The coaching and inference in Translatotron 3. Training consists of the reconstruction loss by way of the auto-encoding path and employs the reconstruction loss by way of back-translation. |
Audio samples
Following are examples of direct speech-to-speech translation from Translatotron 3:
Spanish-to-English (on Conversational dataset)
Input (Spanish) | |
TTS-synthesized reference (English) | |
Translatotron 3 (English) |
Spanish-to-English (on CommonVoice11 Synthesized dataset)
Input (Spanish) | |
TTS-synthesized reference (English) | |
Translatotron 3 (English) |
Spanish-to-English (on CommonVoice11 dataset)
Input (Spanish) | |
TTS reference (English) | |
Translatotron 3 (English) |
Performance
To empirically consider the efficiency of the proposed method, we performed experiments on English and Spanish utilizing varied datasets, together with the Common Voice 11 dataset, in addition to two synthesized datasets derived from the Conversational and Common Voice 11 datasets.

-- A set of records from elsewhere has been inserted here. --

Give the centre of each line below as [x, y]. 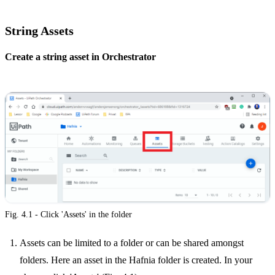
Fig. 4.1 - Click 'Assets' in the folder [68, 215]
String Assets [39, 30]
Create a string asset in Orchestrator [80, 56]
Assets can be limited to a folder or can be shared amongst [132, 243]
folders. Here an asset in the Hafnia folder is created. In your [136, 260]
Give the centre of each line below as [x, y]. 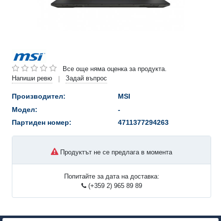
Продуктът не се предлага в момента [115, 152]
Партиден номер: [42, 123]
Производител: [39, 96]
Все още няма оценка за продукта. [115, 69]
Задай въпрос [86, 78]
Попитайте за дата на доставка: [111, 176]
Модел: [25, 109]
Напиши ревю [32, 78]
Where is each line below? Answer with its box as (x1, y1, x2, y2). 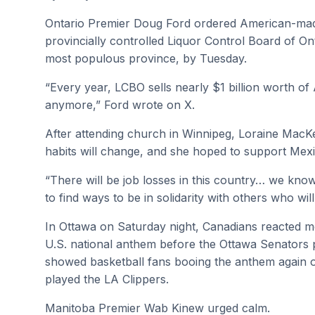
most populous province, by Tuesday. (45, 51, 247, 65)
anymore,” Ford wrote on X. (45, 98, 195, 112)
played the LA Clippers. (45, 272, 169, 286)
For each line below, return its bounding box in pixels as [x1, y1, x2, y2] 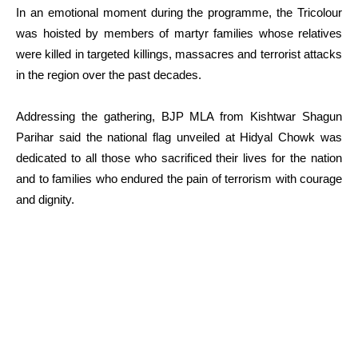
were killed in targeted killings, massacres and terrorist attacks [16, 47, 342, 62]
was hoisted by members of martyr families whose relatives [16, 26, 342, 41]
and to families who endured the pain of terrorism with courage [16, 172, 342, 186]
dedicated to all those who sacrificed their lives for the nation [16, 151, 342, 165]
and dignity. [16, 193, 74, 207]
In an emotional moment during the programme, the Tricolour [16, 6, 342, 20]
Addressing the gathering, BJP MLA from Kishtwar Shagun [16, 109, 342, 124]
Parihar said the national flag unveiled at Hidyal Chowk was [16, 130, 342, 145]
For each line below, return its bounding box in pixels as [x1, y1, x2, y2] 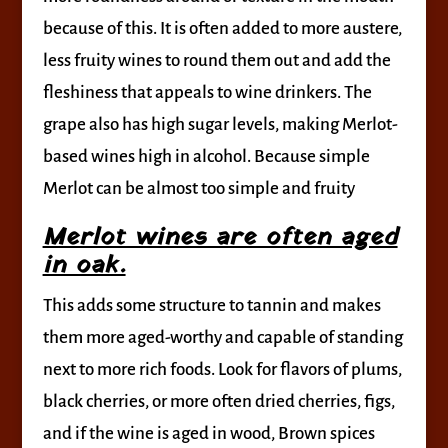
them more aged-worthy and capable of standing [42, 328, 403, 347]
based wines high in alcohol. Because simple [42, 147, 370, 166]
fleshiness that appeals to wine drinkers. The [42, 83, 372, 102]
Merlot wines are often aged [42, 220, 398, 256]
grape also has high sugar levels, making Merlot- [42, 115, 398, 134]
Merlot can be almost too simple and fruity [42, 179, 355, 198]
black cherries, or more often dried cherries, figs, [42, 392, 395, 411]
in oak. [42, 248, 126, 284]
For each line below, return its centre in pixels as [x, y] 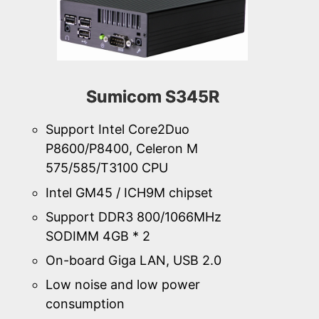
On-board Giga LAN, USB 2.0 [134, 260]
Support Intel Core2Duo [117, 130]
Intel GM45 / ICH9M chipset [129, 192]
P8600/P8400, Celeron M [122, 149]
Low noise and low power [123, 285]
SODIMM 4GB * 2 [98, 236]
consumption [85, 304]
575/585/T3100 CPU [107, 168]
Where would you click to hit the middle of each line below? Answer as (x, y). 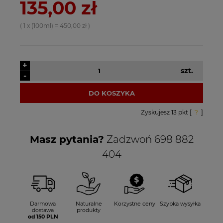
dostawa (43, 211)
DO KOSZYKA (111, 93)
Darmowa (43, 204)
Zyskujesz (156, 112)
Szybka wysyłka (180, 204)
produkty (89, 211)
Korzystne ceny (134, 204)
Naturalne (89, 204)
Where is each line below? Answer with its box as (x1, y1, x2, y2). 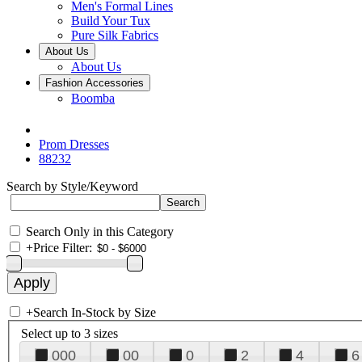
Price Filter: (33, 241, 92, 255)
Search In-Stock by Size (33, 305, 156, 319)
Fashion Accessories (45, 77, 144, 89)
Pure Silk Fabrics (71, 28, 158, 42)
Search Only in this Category (26, 225, 174, 238)
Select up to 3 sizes (21, 326, 118, 340)
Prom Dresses (39, 137, 109, 151)
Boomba (71, 91, 115, 105)
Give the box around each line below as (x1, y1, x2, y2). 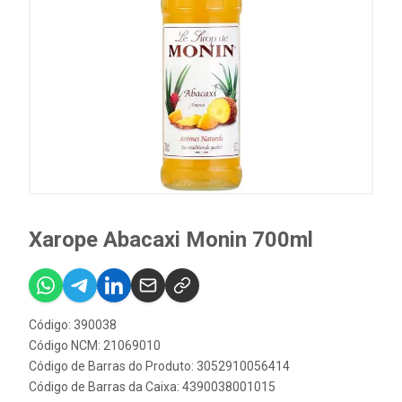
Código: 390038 (29, 318, 117, 332)
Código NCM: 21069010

The translation high quality was measured by BLEU (increased is healthier) on ASR (computerized speech recognition) transcriptions from the translated speech, in comparison with the corresponding reference translation textual content. Whereas, the speech high quality is measured by the MOS rating (increased is healthier). Furthermore, the speaker similarity is measured by the common cosine similarity (increased is healthier).
Because Translatotron 3 is an unsupervised methodology, as a baseline we used a cascaded S2ST system that’s mixed from ASR, unsupervised machine translation (UMT), and TTS (text-to-speech). Specifically, we make use of UMT that makes use of the closest neighbor within the embedding house so as to create the translation.
Translatotron 3 outperforms the baseline by massive margins in each side we measured: translation high quality, speaker similarity, and speech high quality. It notably excelled on the conversational corpus. Moreover, Translatotron 3 achieves speech naturalness just like that of the bottom reality audio samples (measured by MOS, increased is healthier).
Translation high quality (measured by BLEU, the place increased is healthier) evaluated on three Spanish-English corpora. |
Speech similarity (measured by common cosine similarity between enter speaker and output speaker, the place increased is healthier) evaluated on three Spanish-English corpora. |
Mean-opinion-score (measured by common MOS metric, the place increased is healthier) evaluated on three Spanish-English corpora. |
Future work
As future work, we want to lengthen the work to extra languages and examine whether or not zero-shot S2ST will be utilized with the back-translation method. We would additionally like to look at using back-translation with several types of speech data, akin to noisy speech and low-resource languages.
Acknowledgments
The direct contributors to this work embrace Eliya Nachmani, Alon Levkovitch, Yifan Ding, Chulayutsh Asawaroengchai, Heiga Zhen, and Michelle Tadmor Ramanovich. We additionally thank Yu Zhang, Yuma Koizumi, Soroosh Mariooryad, RJ Skerry-Ryan, Neil Zeghidour, Christian Frank, Marco Tagliasacchi, Nadav Bar, Benny Schlesinger and Yonghui Wu.